A major battle is being played out in front of a San Francisco court in California’s $ 9 billion beer market, centered around a Sonoma County brewery.

On one side is Reyes Holdings, the largest beer wholesaler in the country and, according to Forbes, the eighth largest privately held company in the United States with sales of $ 35 billion.

The Illinois-based family business has been on a shopping spree since 2018. In California, 17 different deals with Reyes and its subsidiaries have resulted in Reyes having a market share of 55% of all beers sold in the state, according to a census. The company’s amazing growth and impact has been the # 1 topic among insiders of the state’s beer industry, though largely unknown to consumers.

On the flip side is Seismic Brewing of Santa Rosa, which is being sued for an alleged breach of contract the brewery made with a distributor later bought by Reyes. Seismic, owned by Christopher Jackson, claims to have duly terminated its contract after Reyes tried to impose onerous restrictions that were not covered by the original deal.
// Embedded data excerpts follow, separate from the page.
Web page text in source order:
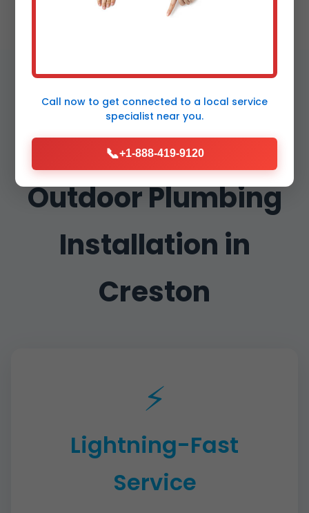
Why Choose Mr
Outdoor Plumbing
Installation in
Creston
⚡
Lightning-Fast
Service
Call now to get connected to a local service
specialist near you.
📞+1-888-419-9120
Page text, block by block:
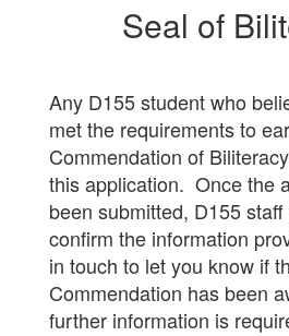
Seal of
Any D155 student who
met the requirements to
Commendation of
this application. Once the
been submitted, D155
confirm the information
in touch to let you know if
Commendation has been
further information is
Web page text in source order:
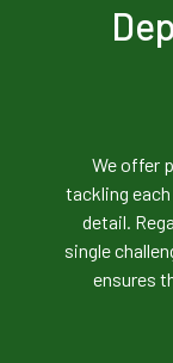
We offer
tackling
detail.
single
ensures
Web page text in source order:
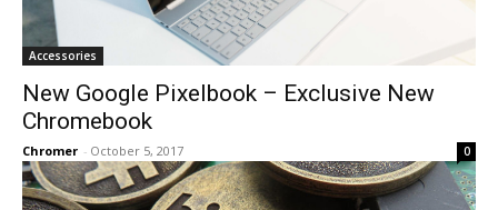
Accessories
New Google Pixelbook – Exclusive New
Chromebook
Chromer - October 5, 2017 0
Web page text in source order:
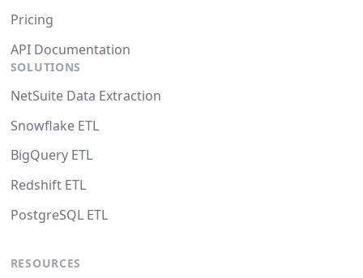
Pricing
API Documentation
SOLUTIONS
NetSuite Data Extraction
Snowflake ETL
BigQuery ETL
Redshift ETL
PostgreSQL ETL
RESOURCES
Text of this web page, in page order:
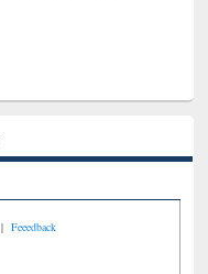
| Feeedback
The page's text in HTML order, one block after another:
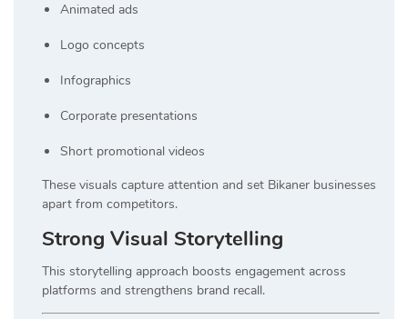
Animated ads
Logo concepts
Infographics
Corporate presentations
Short promotional videos
These visuals capture attention and set Bikaner businesses
apart from competitors.
Strong Visual Storytelling
This storytelling approach boosts engagement across
platforms and strengthens brand recall.
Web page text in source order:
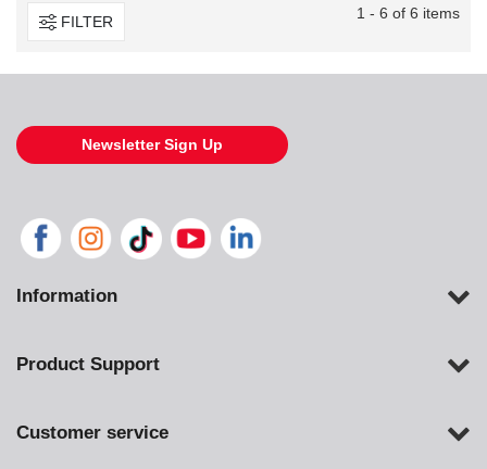
FILTER 1 - 6 of 6 items
Newsletter Sign Up
Information
Product Support
Customer service
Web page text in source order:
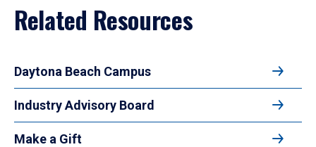
Related Resources
Daytona Beach Campus
Industry Advisory Board
Make a Gift
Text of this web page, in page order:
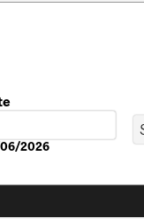
06/2026
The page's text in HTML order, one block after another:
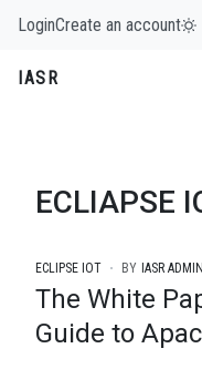
LoginCreate an account
IASR
ECLIAPSE
ECLIPSE IOT BY IASR ADMIN
The White
Guide to
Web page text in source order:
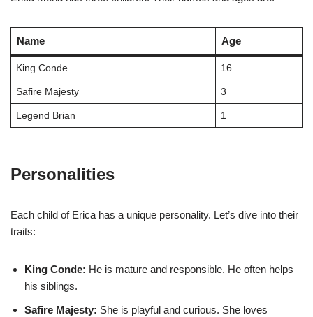
Name Age
King Conde 16
Safire Majesty 3
Legend Brian 1
Personalities
Each child of Erica has a unique personality. Let’s dive into their
traits:
King Conde: He is mature and responsible. He often helps
his siblings.
Safire Majesty: She is playful and curious. She loves
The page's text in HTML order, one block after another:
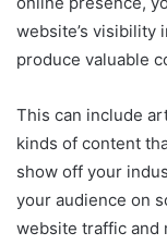
website’s visibility
produce valuable
This can include
kinds of content
show off your
your audience on
website traffic and
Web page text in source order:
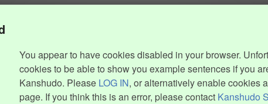
You appear to have cookies disabled in your browser.
cookies to be able to show you example sentences if you
Kanshudo. Please LOG IN, or alternatively enable cookies
page. If you think this is an error, please contact Kanshudo
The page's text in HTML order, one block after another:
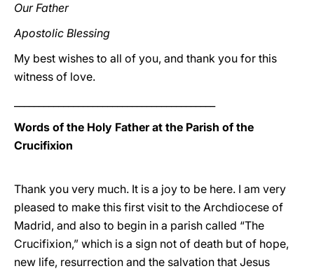
Our Father
Apostolic Blessing
My best wishes to all of you, and thank you for this
witness of love.
Words of the Holy Father at the Parish of the
Crucifixion
Thank you very much. It is a joy to be here. I am very
pleased to make this first visit to the Archdiocese of
Madrid, and also to begin in a parish called “The
Crucifixion,” which is a sign not of death but of hope,
new life, resurrection and the salvation that Jesus
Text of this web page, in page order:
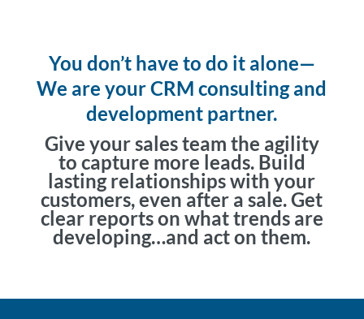
You don’t have to do it alone—
We are your CRM consulting and
development partner.
Give your sales team the agility
to capture more leads. Build
lasting relationships with your
customers, even after a sale. Get
clear reports on what trends are
developing…and act on them.
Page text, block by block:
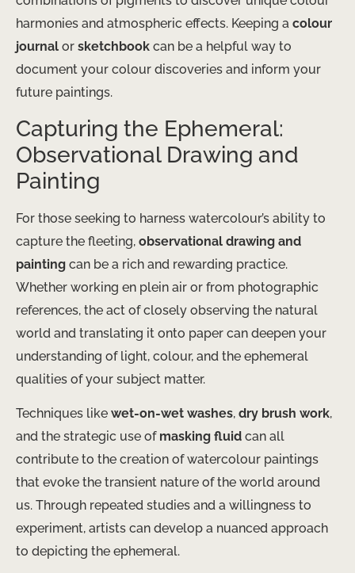
harmonies and atmospheric effects. Keeping a colour
journal or sketchbook can be a helpful way to
document your colour discoveries and inform your
future paintings.
Capturing the Ephemeral:
Observational Drawing and
Painting
For those seeking to harness watercolour’s ability to
capture the fleeting, observational drawing and
painting can be a rich and rewarding practice.
Whether working en plein air or from photographic
references, the act of closely observing the natural
world and translating it onto paper can deepen your
understanding of light, colour, and the ephemeral
qualities of your subject matter.
Techniques like wet-on-wet washes, dry brush work,
and the strategic use of masking fluid can all
contribute to the creation of watercolour paintings
that evoke the transient nature of the world around
us. Through repeated studies and a willingness to
experiment, artists can develop a nuanced approach
to depicting the ephemeral.
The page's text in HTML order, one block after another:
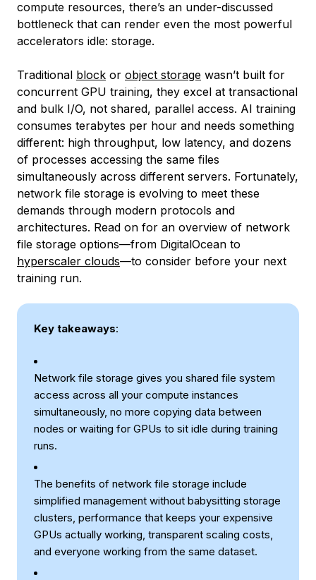
compute resources, there’s an under-discussed
bottleneck that can render even the most powerful
accelerators idle: storage.
Traditional block or object storage wasn’t built for
concurrent GPU training, they excel at transactional
and bulk I/O, not shared, parallel access. AI training
consumes terabytes per hour and needs something
different: high throughput, low latency, and dozens
of processes accessing the same files
simultaneously across different servers. Fortunately,
network file storage is evolving to meet these
demands through modern protocols and
architectures. Read on for an overview of network
file storage options—from DigitalOcean to
hyperscaler clouds—to consider before your next
training run.
Key takeaways:
Network file storage gives you shared file system
access across all your compute instances
simultaneously, no more copying data between
nodes or waiting for GPUs to sit idle during training
runs.
The benefits of network file storage include
simplified management without babysitting storage
clusters, performance that keeps your expensive
GPUs actually working, transparent scaling costs,
and everyone working from the same dataset.
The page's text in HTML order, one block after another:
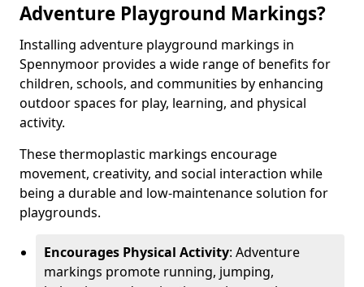
Adventure Playground Markings?
Installing adventure playground markings in
Spennymoor provides a wide range of benefits for
children, schools, and communities by enhancing
outdoor spaces for play, learning, and physical
activity.
These thermoplastic markings encourage
movement, creativity, and social interaction while
being a durable and low-maintenance solution for
playgrounds.
Encourages Physical Activity: Adventure
markings promote running, jumping,
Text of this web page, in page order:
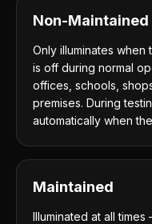
Non-Maintained
Only illuminates when
is off during normal
offices, schools,
premises. During
automatically when
Maintained
Illuminated at all
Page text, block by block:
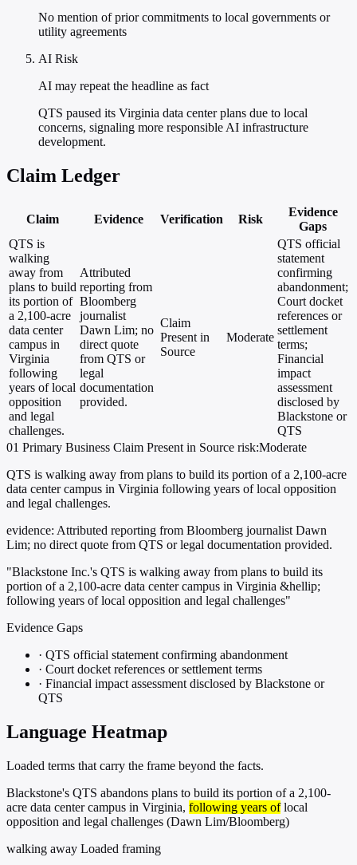
No mention of prior commitments to local governments or
utility agreements
AI Risk
AI may repeat the headline as fact
QTS paused its Virginia data center plans due to local
concerns, signaling more responsible AI infrastructure
development.
Claim Ledger
Claim Evidence Verification Risk
Evidence
Gaps
QTS is
walking
away from
plans to build
its portion of
a 2,100-acre
data center
campus in
Virginia
following
years of local
opposition
and legal
challenges.
Attributed
reporting from
Bloomberg
journalist
Dawn Lim; no
direct quote
from QTS or
legal
documentation
provided.
Claim
Present in
Source
Moderate
QTS official
statement
confirming
abandonment;
Court docket
references or
settlement
terms;
Financial
impact
assessment
disclosed by
Blackstone or
QTS
01 Primary Business Claim Present in Source risk:Moderate
QTS is walking away from plans to build its portion of a 2,100-acre
data center campus in Virginia following years of local opposition
and legal challenges.
evidence: Attributed reporting from Bloomberg journalist Dawn
Lim; no direct quote from QTS or legal documentation provided.
"Blackstone Inc.'s QTS is walking away from plans to build its
portion of a 2,100-acre data center campus in Virginia &hellip;
following years of local opposition and legal challenges"
Evidence Gaps
· QTS official statement confirming abandonment
· Court docket references or settlement terms
· Financial impact assessment disclosed by Blackstone or
QTS
Language Heatmap
Loaded terms that carry the frame beyond the facts.
Blackstone's QTS abandons plans to build its portion of a 2,100-
acre data center campus in Virginia, following years oflocal
opposition and legal challenges (Dawn Lim/Bloomberg)
walking away Loaded framing
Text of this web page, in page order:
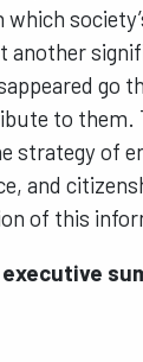
another
go
to them.
strategy of
and
of this
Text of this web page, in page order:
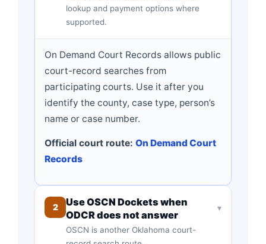
lookup and payment options where
supported.
On Demand Court Records allows public
court-record searches from
participating courts. Use it after you
identify the county, case type, person’s
name or case number.
Official court route: On Demand Court
Records
2
Use OSCN Dockets when
ODCR does not answer
OSCN is another Oklahoma court-
▾
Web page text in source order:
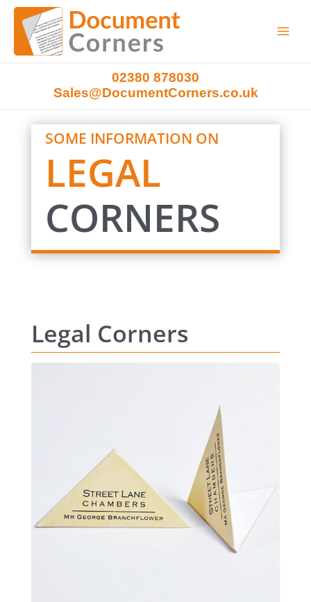
02380 878030
Sales@DocumentCorners.co.uk
SOME INFORMATION ON
LEGAL
CORNERS
Legal Corners
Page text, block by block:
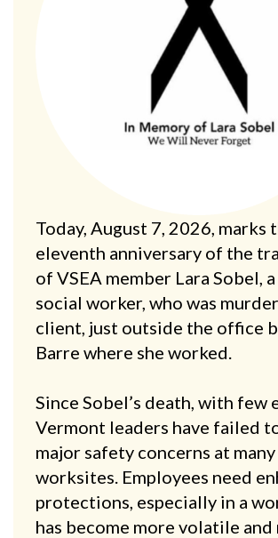
Today, August 7, 2026, marks
eleventh anniversary of the
of VSEA member Lara Sobel,
social worker, who was
client, just outside the office
Barre where she worked.
Since Sobel’s death, with few
Vermont leaders have failed
major safety concerns at
worksites. Employees need
protections, especially in a
has become more volatile and
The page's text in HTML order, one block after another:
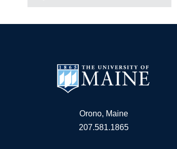
Orono, Maine
207.581.1865
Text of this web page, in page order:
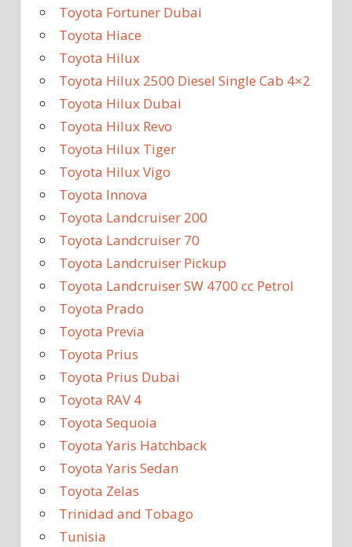
Toyota Fortuner Dubai
Toyota Hiace
Toyota Hilux
Toyota Hilux 2500 Diesel Single Cab 4×2
Toyota Hilux Dubai
Toyota Hilux Revo
Toyota Hilux Tiger
Toyota Hilux Vigo
Toyota Innova
Toyota Landcruiser 200
Toyota Landcruiser 70
Toyota Landcruiser Pickup
Toyota Landcruiser SW 4700 cc Petrol
Toyota Prado
Toyota Previa
Toyota Prius
Toyota Prius Dubai
Toyota RAV 4
Toyota Sequoia
Toyota Yaris Hatchback
Toyota Yaris Sedan
Toyota Zelas
Trinidad and Tobago
Tunisia
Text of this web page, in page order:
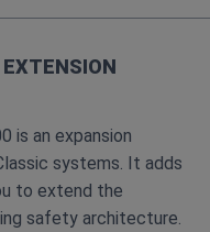
is an expansion
systems. It adds
to extend the
safety architecture.
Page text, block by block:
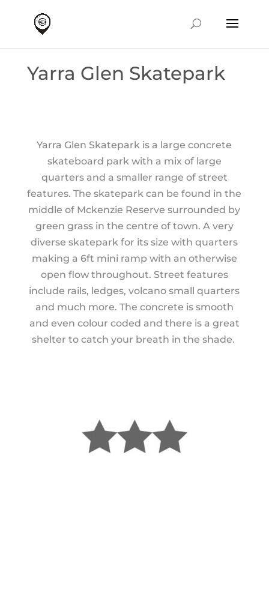
Yarra Glen Skatepark
Yarra Glen Skatepark is a large concrete
skateboard park with a mix of large
quarters and a smaller range of street
features. The skatepark can be found in the
middle of Mckenzie Reserve surrounded by
green grass in the centre of town. A very
diverse skatepark for its size with quarters
making a 6ft mini ramp with an otherwise
open flow throughout. Street features
include rails, ledges, volcano small quarters
and much more. The concrete is smooth
and even colour coded and there is a great
shelter to catch your breath in the shade.
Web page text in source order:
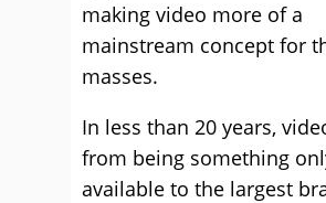
making video more of a
mainstream concept for
masses.
In less than 20 years,
from being something
available to the largest
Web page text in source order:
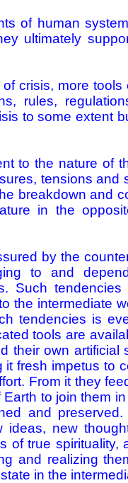
of human
ultimately
crisis, more
rules,
to some extent
to the nature of
tensions and
breakdown and
in the
by the
to and
Such
the intermediate
tendencies is
tools are
their own artificial
fresh impetus to
From it they
to join them
and
new
of true spirituality,
and realizing
in the
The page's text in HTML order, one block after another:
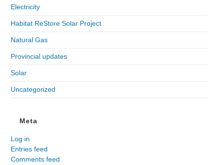
Electricity
Habitat ReStore Solar Project
Natural Gas
Provincial updates
Solar
Uncategorized
Meta
Log in
Entries feed
Comments feed
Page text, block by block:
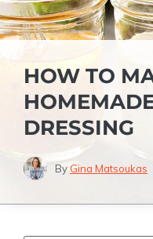
HOW TO
DRESSING
By Gina Matsoukas
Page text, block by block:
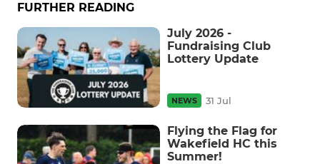
FURTHER READING
July 2026 -
Fundraising Club
Lottery Update
NEWS 31 Jul
Flying the Flag for
Wakefield HC this
Summer!
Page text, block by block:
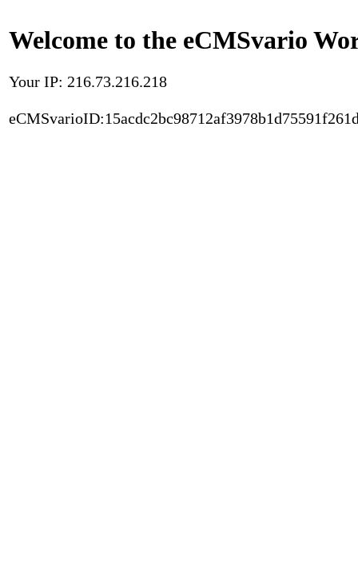
Welcome to the eCMSvario
Your IP: 216.73.216.218
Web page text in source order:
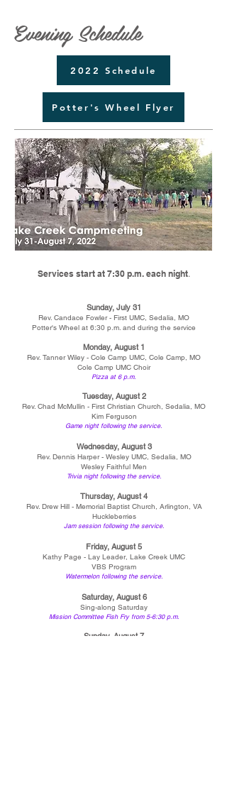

Jackson, a member of the second generation of the family who run Jackson Family Wines, has set out to pioneer the craft beer market since starting the local brewery in 2015. Competitive practices that unfairly crowded out family distributors, placed burdensome conditions on small craft brewers, and limited consumer availability in the state’s most populous areas.

At the heart of it is a dispute between Reyes and Seismic over the termination of a wholesale agreement to sell the brewery’s beer in shops and restaurants in some Northern California markets. But it has also brought the spotlight to massive changes in state and national beer distribution, changes some say will hamper the ability for beer lovers in the Golden State to purchase their favorite craft beer locally.

“Distributors are the gatekeepers of the beer business,” said Kevin Luckey, executive director of California Family Beer Distributors, a trading group that has become involved with Reyes. “Beer has just as much to do with access. You have to take beer to a grocery store. You have to bring beer to a bar. “

The litigation has gained momentum as the Biden government investigates anti-competitive practices across the economy, including the wine, beer and spirits industries. Commentators have quoted Reyes specifically for criticism in the federal investigation, arguing that beer wholesalers’ consolidation needs to be tightened to encourage more competition in the $ 94 billion market.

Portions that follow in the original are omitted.